Only the lines of the data holding the string "there" need to be returned.

Records from a data collection

--------------------------------------------------

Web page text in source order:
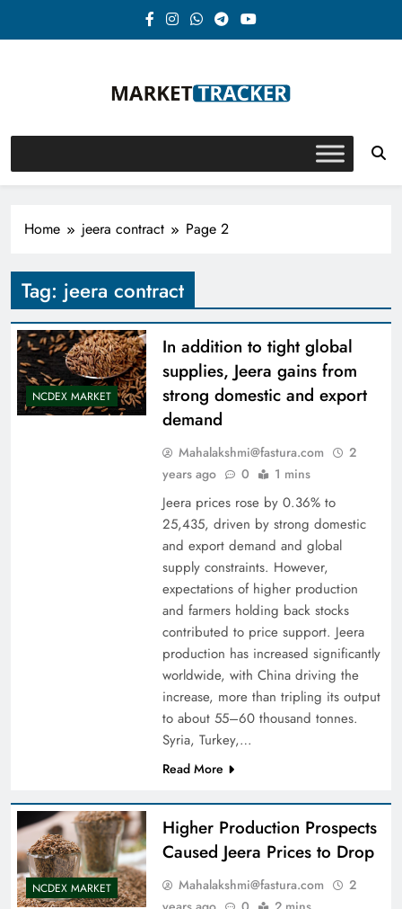
Market-Tracker
Home jeera contract Page 2
Tag: jeera contract
NCDEX MARKET
In addition to tight global
supplies, Jeera gains from
strong domestic and export
demand
Mahalakshmi@fastura.com
2
years ago
0 1 mins
Jeera prices rose by 0.36% to
25,435, driven by strong domestic
and export demand and global
supply constraints. However,
expectations of higher production
and farmers holding back stocks
contributed to price support. Jeera
production has increased significantly
worldwide, with China driving the
increase, more than tripling its output
to about 55–60 thousand tonnes.
Syria, Turkey,…
Read More
NCDEX MARKET
Higher Production Prospects
Caused Jeera Prices to Drop
Mahalakshmi@fastura.com
2
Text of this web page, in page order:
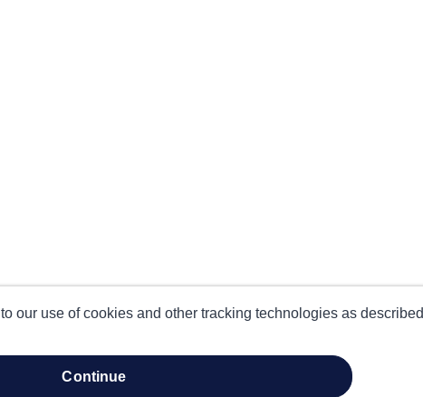
our use of cookies and other tracking technologies as described
continue
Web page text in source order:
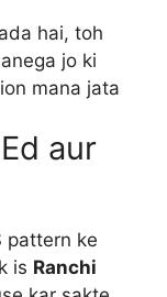
hai, toh
jo ki
mana jata
aur
pattern ke
is Ranchi
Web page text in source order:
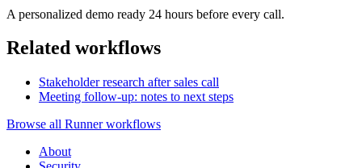
A personalized demo ready 24 hours before every call.
Related workflows
Stakeholder research after sales call
Meeting follow-up: notes to next steps
Browse all Runner workflows
About
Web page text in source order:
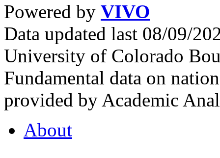
Powered by VIVO
Data updated last 08/09/
University of Colorado
Fundamental data on
provided by Academic
About
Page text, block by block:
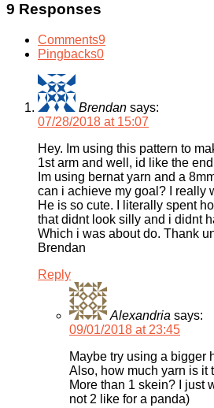
9 Responses
Comments9
Pingbacks0
Brendan says:
07/28/2018 at 15:07
Hey. Im using this pattern to
1st arm and well, id like the
Im using bernat yarn and a
can i achieve my goal? I really
He is so cute. I literally spent
that didnt look silly and i didnt
Which i was about do. Thank
Brendan
Reply
Alexandria says:
09/01/2018 at 23:45
Maybe try using a bigger
Also, how much yarn is it
More than 1 skein? I just
not 2 like for a panda)
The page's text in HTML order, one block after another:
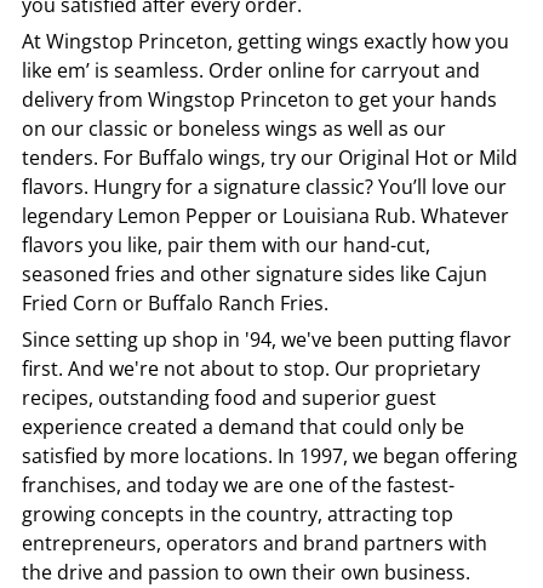
AtWingstop Princeton, getting wings exactly how you
like em’ is seamless. Order online for carryout and
delivery from Wingstop Princeton to get your hands
on our classic or boneless wings as well as our
tenders. For Buffalo wings, try our Original Hot or Mild
flavors. Hungry for a signature classic? You’ll love our
legendary Lemon Pepper or Louisiana Rub. Whatever
flavors you like, pair them with our hand-cut,
seasoned fries and other signature sides like Cajun
Fried Corn or Buffalo Ranch Fries.
Since setting up shop in '94, we've been putting flavor
first. And we're not about to stop. Our proprietary
recipes, outstanding food and superior guest
experience created a demand that could only be
satisfied by more locations. In 1997, we began offering
franchises, and today we are one of the fastest-
growing concepts in the country, attracting top
entrepreneurs, operators and brand partners with
the drive and passion to own their own business.
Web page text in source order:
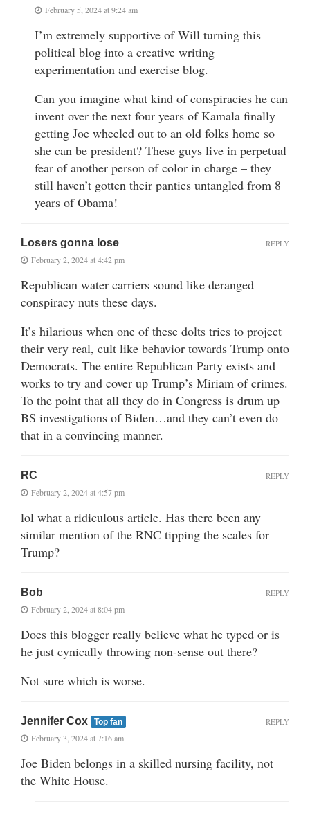
February 5, 2024 at 9:24 am
I’m extremely supportive of Will turning this
political blog into a creative writing
experimentation and exercise blog.
Can you imagine what kind of conspiracies he can
invent over the next four years of Kamala finally
getting Joe wheeled out to an old folks home so
she can be president? These guys live in perpetual
fear of another person of color in charge – they
still haven’t gotten their panties untangled from 8
years of Obama!
Losers gonna lose
February 2, 2024 at 4:42 pm
Republican water carriers sound like deranged
conspiracy nuts these days.
It’s hilarious when one of these dolts tries to project
their very real, cult like behavior towards Trump onto
Democrats. The entire Republican Party exists and
works to try and cover up Trump’s Miriam of crimes.
To the point that all they do in Congress is drum up
BS investigations of Biden…and they can’t even do
that in a convincing manner.
REPLY
RC
February 2, 2024 at 4:57 pm
lol what a ridiculous article. Has there been any
similar mention of the RNC tipping the scales for
Trump?
REPLY
Bob
February 2, 2024 at 8:04 pm
Does this blogger really believe what he typed or is
he just cynically throwing non-sense out there?
Not sure which is worse.
REPLY
Jennifer Cox Top fan
February 3, 2024 at 7:16 am
Joe Biden belongs in a skilled nursing facility, not
the White House.
REPLY

--------------------------------------------------

• [Task result]:
lol what a ridiculous article. Has there been any
he just cynically throwing non-sense out there?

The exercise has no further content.